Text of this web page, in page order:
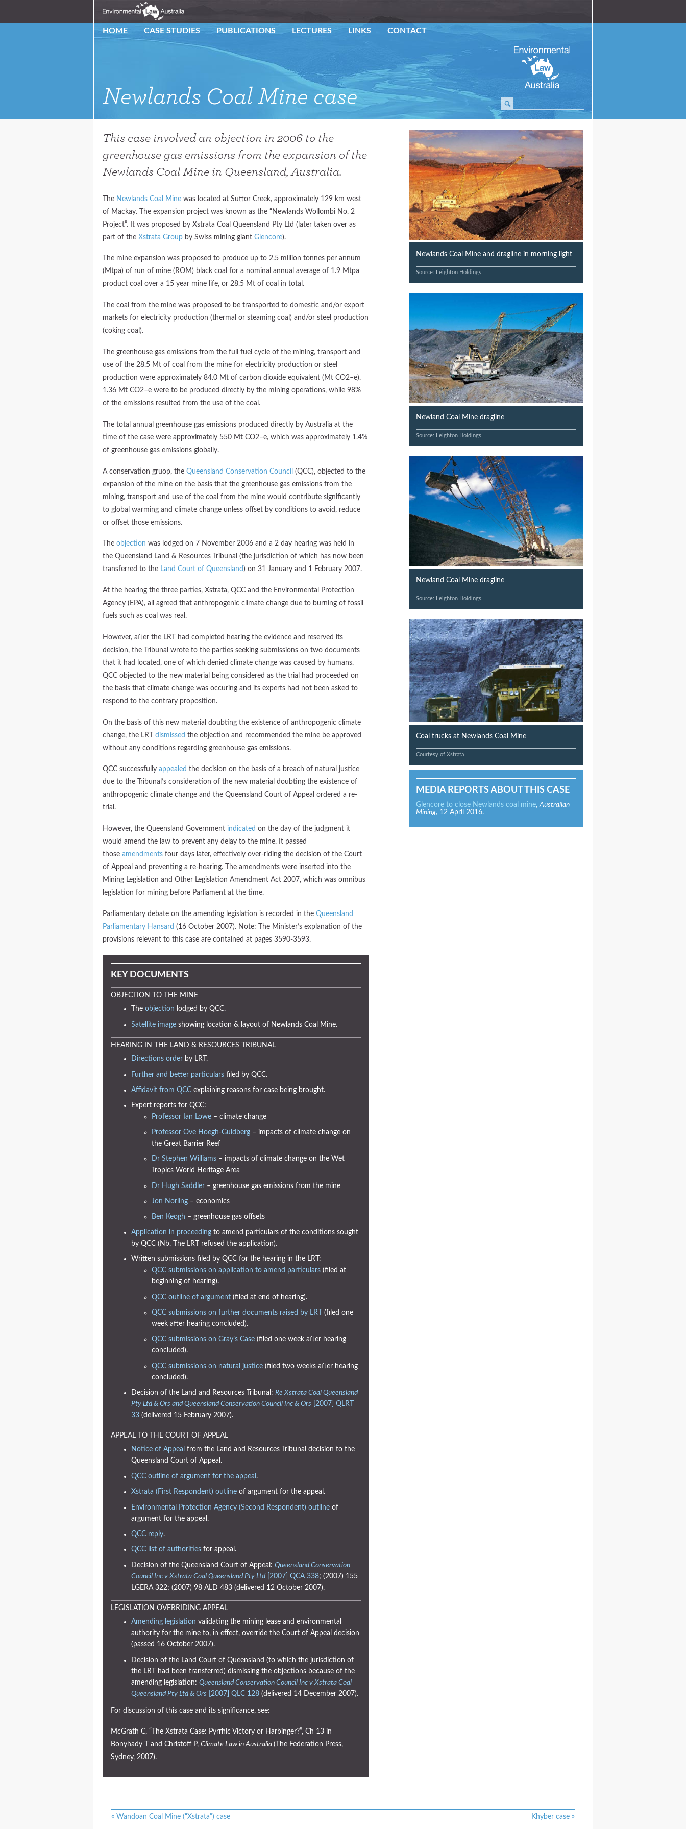
HOME CASE STUDIES PUBLICATIONS LECTURES LINKS CONTACT
Newlands Coal Mine case
This case involved an objection in 2006 to the
greenhouse gas emissions from the expansion of the
Newlands Coal Mine in Queensland, Australia.
The Newlands Coal Minewas located at Suttor Creek, approximately 129 km west
of Mackay. The expansion project was known as the “Newlands Wollombi No. 2
Project”. It was proposed by Xstrata Coal Queensland Pty Ltd (later taken over as
part of the Xstrata Groupby Swiss mining giant Glencore).
The mine expansion was proposed to produce up to 2.5 million tonnes per annum
(Mtpa) of run of mine (ROM) black coal for a nominal annual average of 1.9 Mtpa
product coal over a 15 year mine life, or 28.5 Mt of coal in total.
The coal from the mine was proposed to be transported to domestic and/or export
markets for electricity production (thermal or steaming coal) and/or steel production
(coking coal).
The greenhouse gas emissions from the full fuel cycle of the mining, transport and
use of the 28.5 Mt of coal from the mine for electricity production or steel
production were approximately 84.0 Mt of carbon dioxide equivalent (Mt CO2–e).
1.36 Mt CO2–e were to be produced directly by the mining operations, while 98%
of the emissions resulted from the use of the coal.
The total annual greenhouse gas emissions produced directly by Australia at the
time of the case were approximately 550 Mt CO2–e, which was approximately 1.4%
of greenhouse gas emissions globally.
A conservation gruop, the Queensland Conservation Council (QCC), objected to the
expansion of the mine on the basis that the greenhouse gas emissions from the
mining, transport and use of the coal from the mine would contribute significantly
to global warming and climate change unless offset by conditions to avoid, reduce
or offset those emissions.
The objection was lodged on 7 November 2006 and a 2 day hearing was held in
the Queensland Land & Resources Tribunal (the jurisdiction of which has now been
transferred to the Land Court of Queensland ) on 31 January and 1 February 2007.
At the hearing the three parties, Xstrata, QCC and the Environmental Protection
Agency (EPA), all agreed that anthropogenic climate change due to burning of fossil
fuels such as coal was real.
However, after the LRT had completed hearing the evidence and reserved its
decision, the Tribunal wrote to the parties seeking submissions on two documents
that it had located, one of which denied climate change was caused by humans.
QCC objected to the new material being considered as the trial had proceeded on
the basis that climate change was occuring and its experts had not been asked to
respond to the contrary proposition.
On the basis of this new material doubting the existence of anthropogenic climate
change, the LRT dismissed the objection and recommended the mine be approved
without any conditions regarding greenhouse gas emissions.
QCC successfully appealed the decision on the basis of a breach of natural justice
due to the Tribunal’s consideration of the new material doubting the existence of
anthropogenic climate change and the Queensland Court of Appeal ordered a re-
trial.
However, the Queensland Government indicated on the day of the judgment it
would amend the law to prevent any delay to the mine. It passed
those amendmentsfour days later, effectively over-riding the decision of the Court
of Appeal and preventing a re-hearing. The amendments were inserted into the
Mining Legislation and Other Legislation Amendment Act 2007, which was omnibus
legislation for mining before Parliament at the time.
Parliamentary debate on the amending legislation is recorded in the Queensland
Parliamentary Hansard (16 October 2007). Note: The Minister’s explanation of the
provisions relevant to this case are contained at pages 3590-3593.
KEY DOCUMENTS
OBJECTION TO THE MINE
The objection lodged by QCC.
Satellite imageshowing location & layout of Newlands Coal Mine.
HEARING IN THE LAND & RESOURCES TRIBUNAL
Directions orderby LRT.
Further and better particularsfiled by QCC.
Affidavit from QCCexplaining reasons for case being brought.
Expert reports for QCC:
Professor Ian Lowe– climate change
Professor Ove Hoegh-Guldberg– impacts of climate change on
the Great Barrier Reef
Dr Stephen Williams– impacts of climate change on the Wet
Tropics World Heritage Area
Dr Hugh Saddler– greenhouse gas emissions from the mine
Jon Norling– economics
Ben Keogh – greenhouse gas offsets
Application in proceedingto amend particulars of the conditions sought
by QCC (Nb. The LRT refused the application).
Written submissions filed by QCC for the hearing in the LRT:
QCC submissions on application to amend particulars(filed at
beginning of hearing).
QCC outline of argument(filed at end of hearing).
QCC submissions on further documents raised by LRT
(filed one
week after hearing concluded).
QCC submissions on Gray’s Case(filed one week after hearing
concluded).
QCC submissions on natural justice(filed two weeks after hearing
concluded).
Decision of the Land and Resources Tribunal: Re Xstrata Coal Queensland
Pty Ltd & Ors and Queensland Conservation Council Inc & Ors [2007] QLRT
33(delivered 15 February 2007).
APPEAL TO THE COURT OF APPEAL
Notice of Appeal from the Land and Resources Tribunal decision to the
Queensland Court of Appeal.
QCC outline of argument for the appeal .
Xstrata (First Respondent) outlineof argument for the appeal.
Environmental Protection Agency (Second Respondent) outlineof
argument for the appeal.
QCC reply.
QCC list of authoritiesfor appeal.
Decision of the Queensland Court of Appeal: Queensland Conservation
Council Inc v Xstrata Coal Queensland Pty Ltd[2007] QCA 338; (2007) 155
LGERA 322; (2007) 98 ALD 483 (delivered 12 October 2007).
LEGISLATION OVERRIDING APPEAL
Amending legislation validating the mining lease and environmental
authority for the mine to, in effect, override the Court of Appeal decision
(passed 16 October 2007).
Decision of the Land Court of Queensland (to which the jurisdiction of
the LRT had been transferred) dismissing the objections because of the
amending legislation: Queensland Conservation Council Inc v Xstrata Coal
Queensland Pty Ltd & Ors [2007] QLC 128(delivered 14 December 2007).
For discussion of this case and its significance, see:
McGrath C, “The Xstrata Case: Pyrrhic Victory or Harbinger?”, Ch 13 in
Bonyhady T and Christoff P, Climate Law in Australia (The Federation Press,
Sydney, 2007).
Newlands Coal Mine and dragline in morning light
Source: Leighton Holdings
Newland Coal Mine dragline
Source: Leighton Holdings
Newland Coal Mine dragline
Source: Leighton Holdings
Coal trucks at Newlands Coal Mine
Courtesy of Xstrata
MEDIA REPORTS ABOUT THIS CASE
Glencore to close Newlands coal mine,Australian
Mining, 12 April 2016.
« Wandoan Coal Mine (“Xstrata”) case Khyber case »

• REQUIRED ACTION:
The required output is the stretch of entries above from the line containing "part of the" through the line containing "At the hearing", reproduced exactly.

• REPLY:
part of the Xstrata Groupby Swiss mining giant Glencore).
The mine expansion was proposed to produce up to 2.5 million tonnes per annum
(Mtpa) of run of mine (ROM) black coal for a nominal annual average of 1.9 Mtpa
product coal over a 15 year mine life, or 28.5 Mt of coal in total.
The coal from the mine was proposed to be transported to domestic and/or export
markets for electricity production (thermal or steaming coal) and/or steel production
(coking coal).
The greenhouse gas emissions from the full fuel cycle of the mining, transport and
use of the 28.5 Mt of coal from the mine for electricity production or steel
production were approximately 84.0 Mt of carbon dioxide equivalent (Mt CO2–e).
1.36 Mt CO2–e were to be produced directly by the mining operations, while 98%
of the emissions resulted from the use of the coal.
The total annual greenhouse gas emissions produced directly by Australia at the
time of the case were approximately 550 Mt CO2–e, which was approximately 1.4%
of greenhouse gas emissions globally.
A conservation gruop, the Queensland Conservation Council (QCC), objected to the
expansion of the mine on the basis that the greenhouse gas emissions from the
mining, transport and use of the coal from the mine would contribute significantly
to global warming and climate change unless offset by conditions to avoid, reduce
or offset those emissions.
The objection was lodged on 7 November 2006 and a 2 day hearing was held in
the Queensland Land & Resources Tribunal (the jurisdiction of which has now been
transferred to the Land Court of Queensland ) on 31 January and 1 February 2007.
At the hearing the three parties, Xstrata, QCC and the Environmental Protection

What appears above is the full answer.